Your assignment: Copy exactly, and only, the lines from the line containing "interested reader to" through the last line of the records below, both included.

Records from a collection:
::::::::

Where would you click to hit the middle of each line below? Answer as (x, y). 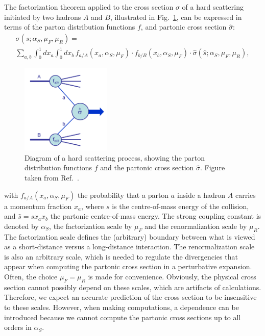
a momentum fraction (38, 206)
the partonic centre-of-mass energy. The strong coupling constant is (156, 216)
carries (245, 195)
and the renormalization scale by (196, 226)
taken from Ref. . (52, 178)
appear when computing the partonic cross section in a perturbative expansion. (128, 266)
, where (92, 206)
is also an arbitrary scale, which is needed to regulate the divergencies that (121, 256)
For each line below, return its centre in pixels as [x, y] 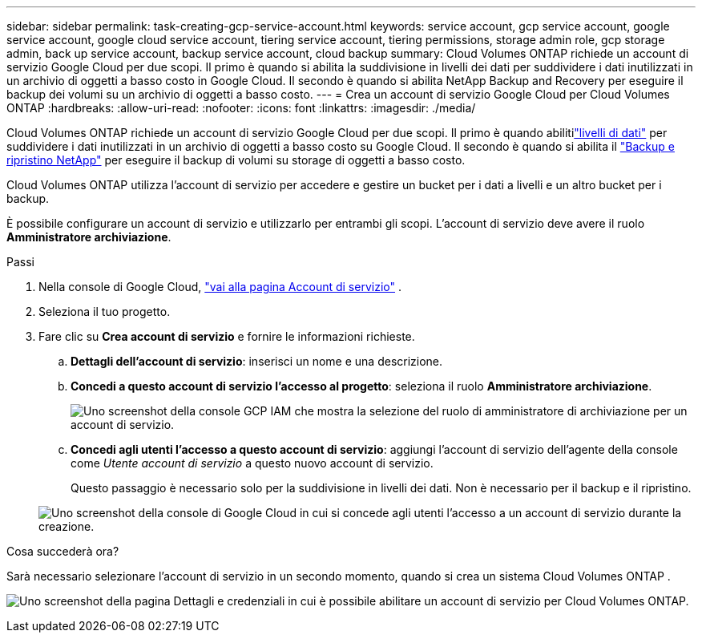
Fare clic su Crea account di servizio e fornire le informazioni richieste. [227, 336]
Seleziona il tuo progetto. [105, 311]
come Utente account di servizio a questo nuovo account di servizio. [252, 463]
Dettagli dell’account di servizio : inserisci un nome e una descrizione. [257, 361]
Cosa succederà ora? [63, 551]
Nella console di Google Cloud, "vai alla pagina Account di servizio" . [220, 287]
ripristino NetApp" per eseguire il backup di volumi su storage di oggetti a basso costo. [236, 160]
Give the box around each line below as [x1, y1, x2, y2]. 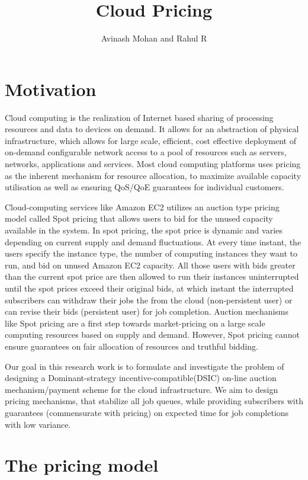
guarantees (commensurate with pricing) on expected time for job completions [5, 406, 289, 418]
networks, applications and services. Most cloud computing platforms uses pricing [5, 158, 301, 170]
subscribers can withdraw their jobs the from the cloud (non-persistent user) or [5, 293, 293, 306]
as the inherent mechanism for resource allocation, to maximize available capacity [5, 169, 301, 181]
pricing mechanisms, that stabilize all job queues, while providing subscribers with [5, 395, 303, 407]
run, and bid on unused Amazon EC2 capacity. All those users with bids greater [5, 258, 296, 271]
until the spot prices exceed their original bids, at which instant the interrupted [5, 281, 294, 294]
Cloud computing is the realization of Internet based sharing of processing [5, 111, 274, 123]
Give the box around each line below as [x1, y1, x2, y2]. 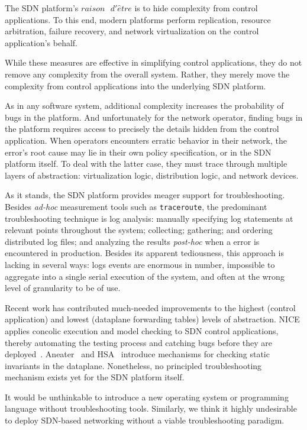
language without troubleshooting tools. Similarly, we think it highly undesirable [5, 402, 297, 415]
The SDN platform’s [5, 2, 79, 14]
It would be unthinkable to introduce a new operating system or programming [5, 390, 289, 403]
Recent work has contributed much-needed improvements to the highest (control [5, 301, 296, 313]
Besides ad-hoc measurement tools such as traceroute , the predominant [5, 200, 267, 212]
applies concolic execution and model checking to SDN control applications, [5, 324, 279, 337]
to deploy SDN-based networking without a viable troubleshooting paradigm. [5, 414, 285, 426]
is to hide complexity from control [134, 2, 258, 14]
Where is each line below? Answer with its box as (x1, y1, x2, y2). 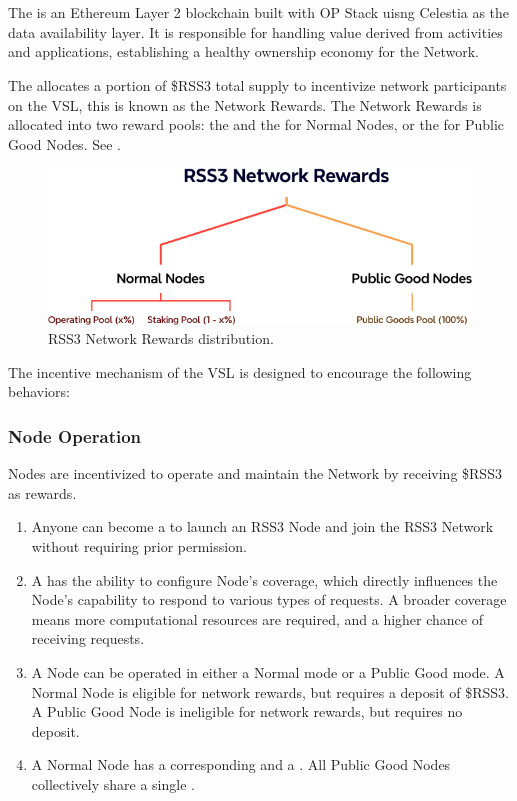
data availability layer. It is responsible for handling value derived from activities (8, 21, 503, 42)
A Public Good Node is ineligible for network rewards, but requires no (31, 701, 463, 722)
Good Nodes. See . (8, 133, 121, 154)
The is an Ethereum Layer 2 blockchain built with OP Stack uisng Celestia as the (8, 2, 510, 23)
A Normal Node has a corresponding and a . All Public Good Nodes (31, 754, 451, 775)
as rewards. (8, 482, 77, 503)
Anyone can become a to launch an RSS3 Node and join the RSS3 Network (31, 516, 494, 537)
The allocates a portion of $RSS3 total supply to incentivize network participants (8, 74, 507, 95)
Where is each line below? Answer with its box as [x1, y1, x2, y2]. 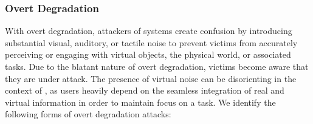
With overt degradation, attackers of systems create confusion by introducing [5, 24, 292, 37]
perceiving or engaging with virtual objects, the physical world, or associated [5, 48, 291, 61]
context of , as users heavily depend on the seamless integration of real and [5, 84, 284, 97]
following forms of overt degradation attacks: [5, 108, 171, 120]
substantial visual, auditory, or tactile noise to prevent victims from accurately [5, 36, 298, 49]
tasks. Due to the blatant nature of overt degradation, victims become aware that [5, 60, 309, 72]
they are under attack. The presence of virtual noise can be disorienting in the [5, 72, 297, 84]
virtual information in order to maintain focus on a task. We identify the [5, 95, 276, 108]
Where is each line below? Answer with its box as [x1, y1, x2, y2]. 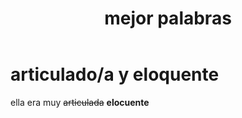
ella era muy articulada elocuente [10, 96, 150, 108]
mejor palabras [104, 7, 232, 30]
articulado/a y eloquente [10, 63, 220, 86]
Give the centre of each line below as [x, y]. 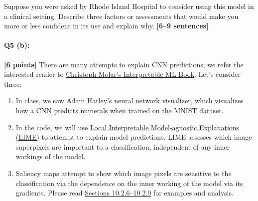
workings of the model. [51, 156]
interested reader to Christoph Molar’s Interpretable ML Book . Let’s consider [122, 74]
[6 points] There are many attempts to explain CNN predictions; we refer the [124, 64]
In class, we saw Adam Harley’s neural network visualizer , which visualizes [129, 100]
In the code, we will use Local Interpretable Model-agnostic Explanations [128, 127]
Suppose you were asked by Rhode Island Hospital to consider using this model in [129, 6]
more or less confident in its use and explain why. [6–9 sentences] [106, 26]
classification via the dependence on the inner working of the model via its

::::::::

Answer section:
interested reader to Christoph Molar’s Interpretable ML Book . Let’s consider [122, 74]
[6 points] There are many attempts to explain CNN predictions; we refer the [124, 64]
In class, we saw Adam Harley’s neural network visualizer , which visualizes [129, 100]
In the code, we will use Local Interpretable Model-agnostic Explanations [128, 127]
Suppose you were asked by Rhode Island Hospital to consider using this model in [129, 6]
more or less confident in its use and explain why. [6–9 sentences] [106, 26]
classification via the dependence on the inner working of the model via its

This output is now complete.